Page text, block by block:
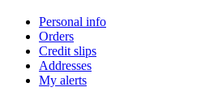
Personal info
Orders
Credit slips
Addresses
My alerts
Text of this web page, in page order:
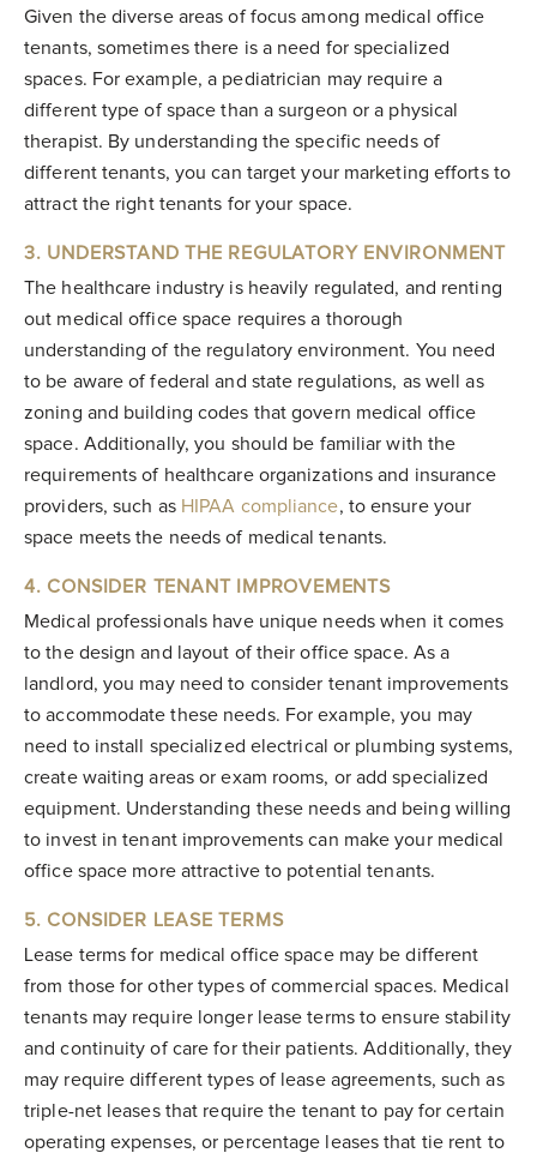
Given the diverse areas of focus among medical office
tenants, sometimes there is a need for specialized
spaces. For example, a pediatrician may require a
different type of space than a surgeon or a physical
therapist. By understanding the specific needs of
different tenants, you can target your marketing efforts to
attract the right tenants for your space.
3. UNDERSTAND THE REGULATORY ENVIRONMENT
The healthcare industry is heavily regulated, and renting
out medical office space requires a thorough
understanding of the regulatory environment. You need
to be aware of federal and state regulations, as well as
zoning and building codes that govern medical office
space. Additionally, you should be familiar with the
requirements of healthcare organizations and insurance
providers, such as HIPAA compliance, to ensure your
space meets the needs of medical tenants.
4. CONSIDER TENANT IMPROVEMENTS
Medical professionals have unique needs when it comes
to the design and layout of their office space. As a
landlord, you may need to consider tenant improvements
to accommodate these needs. For example, you may
need to install specialized electrical or plumbing systems,
create waiting areas or exam rooms, or add specialized
equipment. Understanding these needs and being willing
to invest in tenant improvements can make your medical
office space more attractive to potential tenants.
5. CONSIDER LEASE TERMS
Lease terms for medical office space may be different
from those for other types of commercial spaces. Medical
tenants may require longer lease terms to ensure stability
and continuity of care for their patients. Additionally, they
may require different types of lease agreements, such as
triple-net leases that require the tenant to pay for certain
operating expenses, or percentage leases that tie rent to
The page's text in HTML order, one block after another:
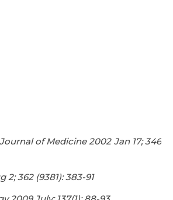
Medical Association Sept 16;
(Vol 358)
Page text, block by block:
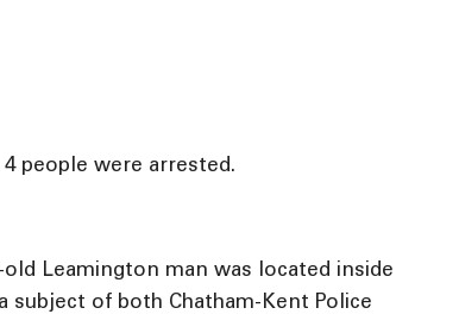
people were arrested.
Leamington man was located inside
subject of both Chatham-Kent Police
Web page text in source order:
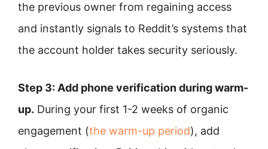
the previous owner from regaining access
and instantly signals to Reddit’s systems that
the account holder takes security seriously.
Step 3: Add phone verification during warm-
up. During your first 1-2 weeks of organic
engagement (the warm-up period), add
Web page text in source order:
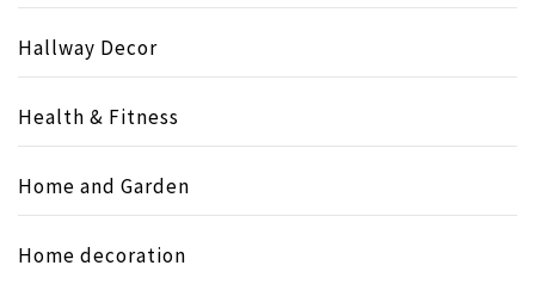
Hallway Decor
Health & Fitness
Home and Garden
Home decoration
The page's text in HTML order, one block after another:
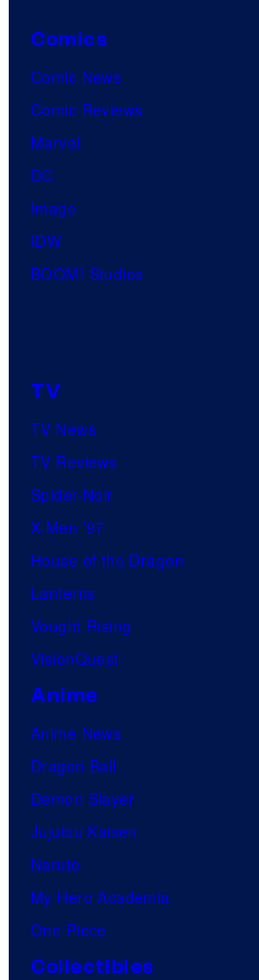
Comics
Comic News
Comic Reviews
Marvel
DC
Image
IDW
BOOM! Studios
TV
TV News
TV Reviews
Spider-Noir
X-Men ’97
House of the Dragon
Lanterns
Vought Rising
VisionQuest
Anime
Anime News
Dragon Ball
Demon Slayer
Jujutsu Kaisen
Naruto
My Hero Academia
One Piece
Collectibles

-=-=-

● **How to complete this task**
Report the number of lines in the records above that contain "leases", with no other text.

● **Solution to this exercise**
2